[Stored dataset items]
════════
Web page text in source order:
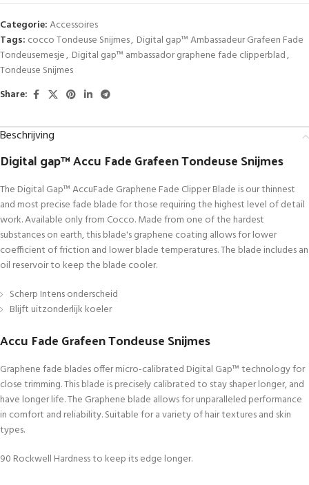
Categorie:Accessoires
Tags: cocco Tondeuse Snijmes, Digital gap™ Ambassadeur Grafeen Fade
Tondeusemesje, Digital gap™ ambassador graphene fade clipperblad,
Tondeuse Snijmes
Share:
Beschrijving
Digital gap™ Accu Fade Grafeen Tondeuse Snijmes
The Digital Gap™ AccuFade Graphene Fade Clipper Blade is our thinnest
and most precise fade blade for those requiring the highest level of detail
work. Available only from Cocco. Made from one of the hardest
substances on earth, this blade's graphene coating allows for lower
coefficient of friction and lower blade temperatures. The blade includes an
oil reservoir to keep the blade cooler.
Scherp Intens onderscheid
Blijft uitzonderlijk koeler
Accu Fade Grafeen Tondeuse Snijmes
Graphene fade blades offer micro-calibrated Digital Gap™ technology for
close trimming. This blade is precisely calibrated to stay shaper longer, and
have longer life. The Graphene blade allows for unparalleled performance
in comfort and reliability. Suitable for a variety of hair textures and skin
types.
90 Rockwell Hardness to keep its edge longer.
════════
[Task brief]:
Copy all the lines above that hold the string "Grafeen".

[Written solution]:
Tags: cocco Tondeuse Snijmes, Digital gap™ Ambassadeur Grafeen Fade
Digital gap™ Accu Fade Grafeen Tondeuse Snijmes
Accu Fade Grafeen Tondeuse Snijmes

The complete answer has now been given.